# External wall construction and fixings



## space.dandy (12 May 2022)

Hi all,

The house I've recently moved into has a newish (~2016) single-story extension. I want to fix some shelves to the inside of the external wall, but I'm a bit puzzled about the construction of the wall and therefore what fixings to use. Having taken a few measurements and drilled some small test holes, the construction seems to be ~150mm of rendered block/brick, 150mm of kingspan/celotex insulation and a layer of plasterboard on the inside. I've tapped around various places on the inside but can't hear any evidence of stud work, so I have no idea how the layers are fixed together. I do know that the extension was properly constructed and signed off, so is compliant with whatever regs were in place at the time.

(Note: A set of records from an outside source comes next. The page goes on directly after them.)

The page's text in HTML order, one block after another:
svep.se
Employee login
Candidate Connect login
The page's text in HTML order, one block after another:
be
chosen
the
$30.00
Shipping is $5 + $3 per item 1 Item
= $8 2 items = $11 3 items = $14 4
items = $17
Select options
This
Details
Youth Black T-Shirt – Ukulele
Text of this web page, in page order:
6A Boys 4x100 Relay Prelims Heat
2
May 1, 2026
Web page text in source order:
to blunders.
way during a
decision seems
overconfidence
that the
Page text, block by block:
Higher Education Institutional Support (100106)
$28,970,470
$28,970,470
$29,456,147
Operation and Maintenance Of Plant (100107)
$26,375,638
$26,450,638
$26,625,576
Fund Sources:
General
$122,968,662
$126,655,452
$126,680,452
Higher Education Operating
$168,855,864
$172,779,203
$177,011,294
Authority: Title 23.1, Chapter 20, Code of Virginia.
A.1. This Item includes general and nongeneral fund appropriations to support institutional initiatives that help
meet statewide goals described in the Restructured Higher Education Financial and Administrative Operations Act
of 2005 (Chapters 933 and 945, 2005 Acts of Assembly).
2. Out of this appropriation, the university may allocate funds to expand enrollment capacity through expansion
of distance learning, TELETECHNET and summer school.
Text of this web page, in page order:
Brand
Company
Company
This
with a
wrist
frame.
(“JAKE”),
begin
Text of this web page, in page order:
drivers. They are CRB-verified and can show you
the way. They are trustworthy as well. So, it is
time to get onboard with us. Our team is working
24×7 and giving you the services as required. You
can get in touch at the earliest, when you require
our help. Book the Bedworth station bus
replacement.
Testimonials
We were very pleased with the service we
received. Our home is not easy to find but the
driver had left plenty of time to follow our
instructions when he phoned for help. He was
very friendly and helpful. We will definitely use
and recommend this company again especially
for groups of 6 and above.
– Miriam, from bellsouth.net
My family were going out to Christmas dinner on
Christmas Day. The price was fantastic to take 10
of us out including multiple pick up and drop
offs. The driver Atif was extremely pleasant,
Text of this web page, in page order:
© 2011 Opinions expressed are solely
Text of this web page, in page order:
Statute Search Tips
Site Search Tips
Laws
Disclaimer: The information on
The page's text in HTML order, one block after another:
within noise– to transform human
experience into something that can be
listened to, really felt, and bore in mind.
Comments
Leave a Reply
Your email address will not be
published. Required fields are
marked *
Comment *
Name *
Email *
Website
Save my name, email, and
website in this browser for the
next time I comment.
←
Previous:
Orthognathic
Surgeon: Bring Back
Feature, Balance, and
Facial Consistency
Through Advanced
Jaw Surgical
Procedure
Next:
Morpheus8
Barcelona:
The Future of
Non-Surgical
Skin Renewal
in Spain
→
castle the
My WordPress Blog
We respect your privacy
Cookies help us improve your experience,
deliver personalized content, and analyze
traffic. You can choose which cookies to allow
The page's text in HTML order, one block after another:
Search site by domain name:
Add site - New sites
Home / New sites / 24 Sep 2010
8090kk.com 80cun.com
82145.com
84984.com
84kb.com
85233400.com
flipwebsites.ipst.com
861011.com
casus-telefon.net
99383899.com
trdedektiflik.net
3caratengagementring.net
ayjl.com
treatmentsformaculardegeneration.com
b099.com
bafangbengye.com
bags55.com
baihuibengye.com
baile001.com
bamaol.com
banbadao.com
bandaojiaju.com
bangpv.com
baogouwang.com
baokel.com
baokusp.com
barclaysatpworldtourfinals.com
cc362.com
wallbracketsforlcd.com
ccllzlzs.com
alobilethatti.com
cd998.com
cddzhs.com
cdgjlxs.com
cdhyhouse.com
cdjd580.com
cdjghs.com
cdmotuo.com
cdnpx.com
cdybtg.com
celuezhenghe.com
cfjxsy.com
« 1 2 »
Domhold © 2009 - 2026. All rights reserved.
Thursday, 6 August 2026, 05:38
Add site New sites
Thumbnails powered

Can anyone tell me what the actual construction is likely to be, and what sort of fixings would be appropriate for medium/heavy duty use?

Cheers,
Chris


----------



## Droogs (12 May 2022)

best bet would be to use butterfly fixings which spread the load over a wider area than rawlplugs etc and so lesson the likelyhood of pulling through the plasterboard.


----------



## space.dandy (12 May 2022)

I did consider butterfly fixings, but they are usually intended for hollow walls. I'm not sure the butterfly wings would be able to expand properly into the surrounding celotex?


----------



## Housey210 (12 May 2022)

local planning portal should have all the plans to view online. If so, details will be given as to construction. 150 blocks seems odd as too the 150mm ins.


----------



## space.dandy (12 May 2022)

Housey210 said:


> local planning portal should have all the plans to view online. If so, details will be given as to construction. 150 blocks seems odd as too the 150mm ins.


Thanks. I've tried the local planning portal but, while I can find the application, there is no facility to view/download plans.

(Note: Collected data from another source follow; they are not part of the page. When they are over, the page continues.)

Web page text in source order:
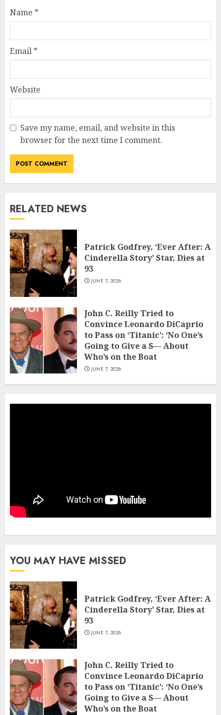
Name *
Email *
Website
Save my name, email, and website in this
browser for the next time I comment.
RELATED NEWS
Patrick Godfrey, ‘Ever After: A
Cinderella Story’ Star, Dies at
93
JUNE 7, 2026
John C. Reilly Tried to
Convince Leonardo DiCaprio
to Pass on ‘Titanic’: ‘No One’s
Going to Give a S— About
Who’s on the Boat
JUNE 7, 2026
YOU MAY HAVE MISSED
Patrick Godfrey, ‘Ever After: A
Cinderella Story’ Star, Dies at
93
JUNE 7, 2026
John C. Reilly Tried to
Convince Leonardo DiCaprio
to Pass on ‘Titanic’: ‘No One’s
Going to Give a S— About
Who’s on the Boat
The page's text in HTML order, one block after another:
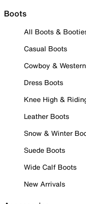
Boots
All Boots &
Casual Boots
Cowboy &
Dress Boots
Knee High &
Leather Boots
Snow & Winter
Suede Boots
Wide Calf Boots
New Arrivals
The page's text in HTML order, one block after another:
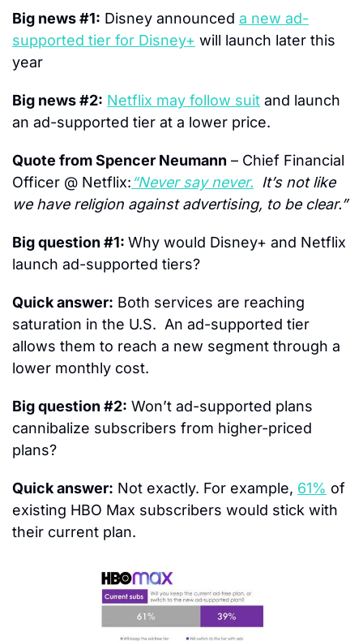
Big news #1: Disney announced a new ad-
supported tier for Disney+ will launch later this
year
Big news #2: Netflix may follow suit and launch
an ad-supported tier at a lower price.
Quote from Spencer Neumann – Chief Financial
Officer @ Netflix:“Never say never. It’s not like
we have religion against advertising, to be clear.”
Big question #1: Why would Disney+ and Netflix
launch ad-supported tiers?
Quick answer: Both services are reaching
saturation in the U.S.  An ad-supported tier
allows them to reach a new segment through a
lower monthly cost.
Big question #2: Won’t ad-supported plans
cannibalize subscribers from higher-priced
plans?
Quick answer: Not exactly. For example, 61% of
existing HBO Max subscribers would stick with
their current plan.
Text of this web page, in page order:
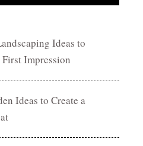
Ideas to
First Impression
Ideas to Create a
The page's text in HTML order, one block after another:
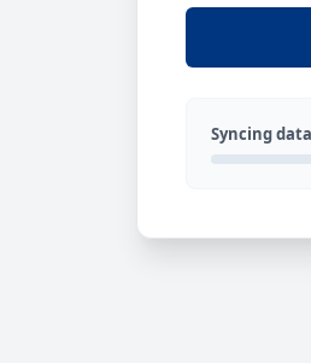
Syncing
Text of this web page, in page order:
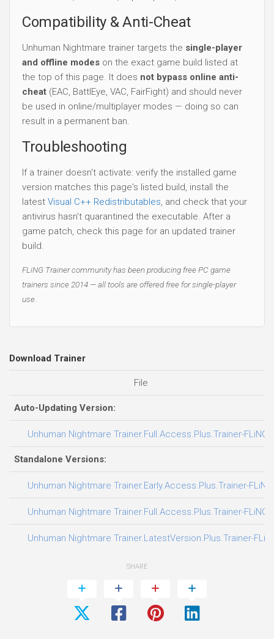
Compatibility & Anti-Cheat
Unhuman Nightmare trainer targets the single-player
and offline modes on the exact game build listed at
the top of this page. It does not bypass online anti-
cheat (EAC, BattlEye, VAC, FairFight) and should never
be used in online/multiplayer modes — doing so can
result in a permanent ban.
Troubleshooting
If a trainer doesn't activate: verify the installed game
version matches this page's listed build, install the
latest Visual C++ Redistributables, and check that your
antivirus hasn't quarantined the executable. After a
game patch, check this page for an updated trainer
build.
FLiNG Trainer community has been producing free PC game
trainers since 2014 — all tools are offered free for single-player
use.
Download Trainer
File
Auto-Updating Version:
Unhuman Nightmare Trainer.Full.Access.Plus.Trainer-FLiNG
Standalone Versions:
Unhuman Nightmare Trainer.Early.Access.Plus.Trainer-FLiNG
Unhuman Nightmare Trainer.Full.Access.Plus.Trainer-FLiNG
Unhuman Nightmare Trainer.LatestVersion.Plus.Trainer-
SHARE
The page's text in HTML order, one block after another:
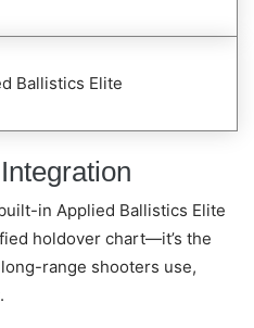
Ballistics Elite
in Applied Ballistics Elite
holdover chart—it’s the
range shooters use,
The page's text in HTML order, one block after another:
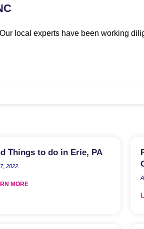
local experts have been working
Things to do in Erie, PA
2022
MORE
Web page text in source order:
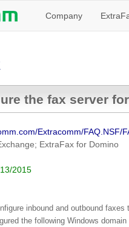
Company
the fax server
Extracomm/
ExtraFax for Domino
2015
inbound and outbound
the following Windows
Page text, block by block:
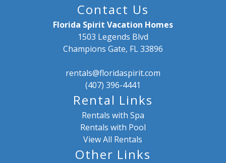
Contact Us
Florida Spirit Vacation Homes
1503 Legends Blvd
Champions Gate, FL 33896
rentals@floridaspirit.com
(407) 396-4441
Rental Links
Rentals with Spa
Rentals with Pool
View All Rentals
Other Links
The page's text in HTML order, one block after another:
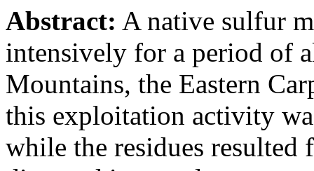
Abstract: A native sulfur
intensively for a period of
Mountains, the Eastern
this exploitation activity
while the residues resulted
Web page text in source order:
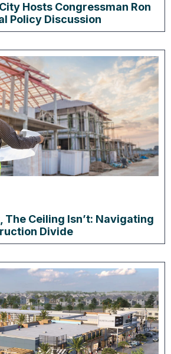
Hosts Congressman Ron
Policy Discussion
The Ceiling Isn’t: Navigating
Divide
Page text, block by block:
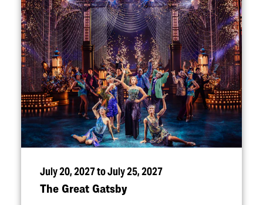
July 20, 2027 to July 25, 2027
The Great Gatsby
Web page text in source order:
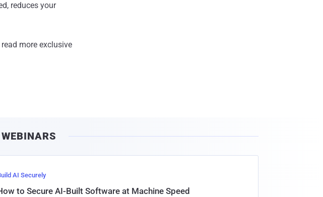
reduces your
more exclusive
AI Securely
to Secure AI-Built Software at Machine Speed
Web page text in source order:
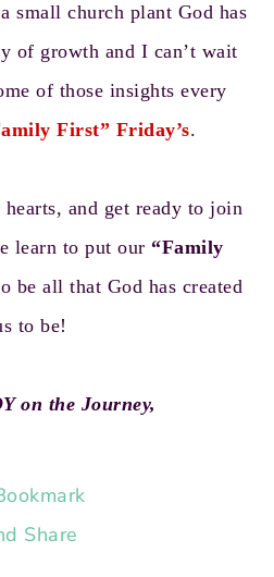
small church plant God has
of growth and I can’t wait
of those insights every
First” Friday’s.
and get ready to join
learn to put our “Family
be all that God has created
to be!
on the Journey,
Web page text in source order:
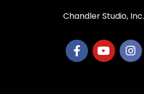
Chandler Studio, Inc.
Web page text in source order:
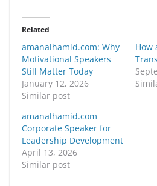
Related
amanalhamid.com: Why
Motivational Speakers
Still Matter Today
January 12, 2026
Similar post
How
amanalhamid.com
Corporate Speaker for
Leadership Development
April 13, 2026
Similar post
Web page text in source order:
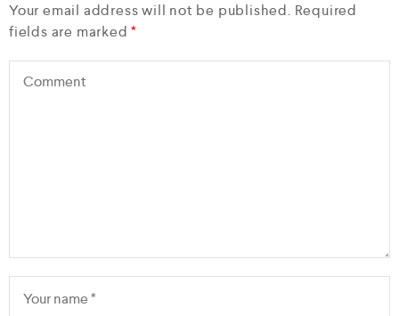
Your email address will not be published. Required
fields are marked*
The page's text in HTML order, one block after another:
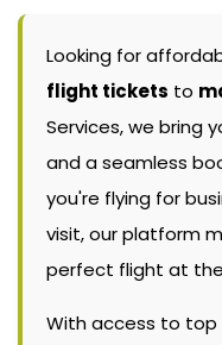
Looking for
flight tickets to
Services, we bring
and a seamless
you're flying for
visit, our platform
perfect flight at
With access to top
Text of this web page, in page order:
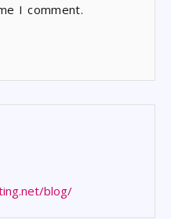
I comment.
blog/
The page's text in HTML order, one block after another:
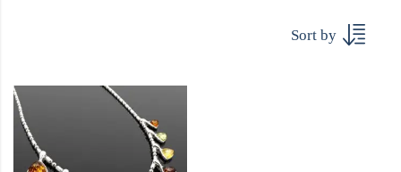
Sort by
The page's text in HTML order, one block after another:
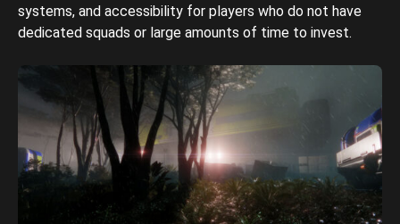
systems, and accessibility for players who do not have
dedicated squads or large amounts of time to invest.
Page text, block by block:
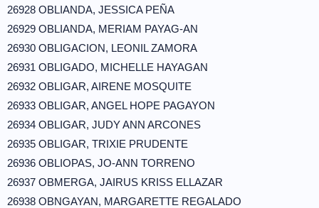
26928 OBLIANDA, JESSICA PEÑA
26929 OBLIANDA, MERIAM PAYAG-AN
26930 OBLIGACION, LEONIL ZAMORA
26931 OBLIGADO, MICHELLE HAYAGAN
26932 OBLIGAR, AIRENE MOSQUITE
26933 OBLIGAR, ANGEL HOPE PAGAYON
26934 OBLIGAR, JUDY ANN ARCONES
26935 OBLIGAR, TRIXIE PRUDENTE
26936 OBLIOPAS, JO-ANN TORRENO
26937 OBMERGA, JAIRUS KRISS ELLAZAR
26938 OBNGAYAN, MARGARETTE REGALADO
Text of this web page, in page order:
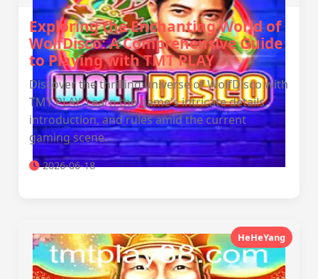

The measurements I've given are pretty rough. The total wall thickness seems to be 300mm by measuring outside to the window and subtracting the internal reveal. The celotex thickness was estimated by shoving a thin stick into a test hole until it met something solid.


----------



## Housey210 (12 May 2022)

on the application, site address, are there any tabs saying associated documents, appeal, ward, etc? Typical construction would be lightweight blocks on inner leaf and 100mm brick outer. The slab celotex is butted up to back of inner leaf and held in place by wall ties the and grommets. 50mm air gap then outer leaf. Is your property conventional build or timber framed? Blocks, ordinary masonry plug and screw, timber frame, hollow wall fixings.


----------



## MikeJhn (13 May 2022)

If you thinking of heavy duty use of the shelves, support them off the floor, any fixings into plasterboard is not going to last.


----------



## Dave Moore (15 May 2022)

space.dandy said:


> Hi all,
> 
> The house I've recently moved into has a newish (~2016) single-story extension. I want to fix some shelves to the inside of the external wall, but I'm a bit puzzled about the construction of the wall and therefore what fixings to use. Having taken a few measurements and drilled some small test holes, the construction seems to be ~150mm of rendered block/brick, 150mm of kingspan/celotex insulation and a layer of plasterboard on the inside. I've tapped around various places on the inside but can't hear any evidence of stud work, so I have no idea how the layers are fixed together. I do know that the extension was properly constructed and signed off, so is compliant with whatever regs were in place at the time.
> 
> ...


Hi,
If you are going directly into the blocks I would recommend resin anchoring.
Regards,
Dave


----------



## PhilipL (19 Jun 2022)

Planning or building control plans cannnot be relied upon. Things change between planning and building, often with informal approval (or not).


----------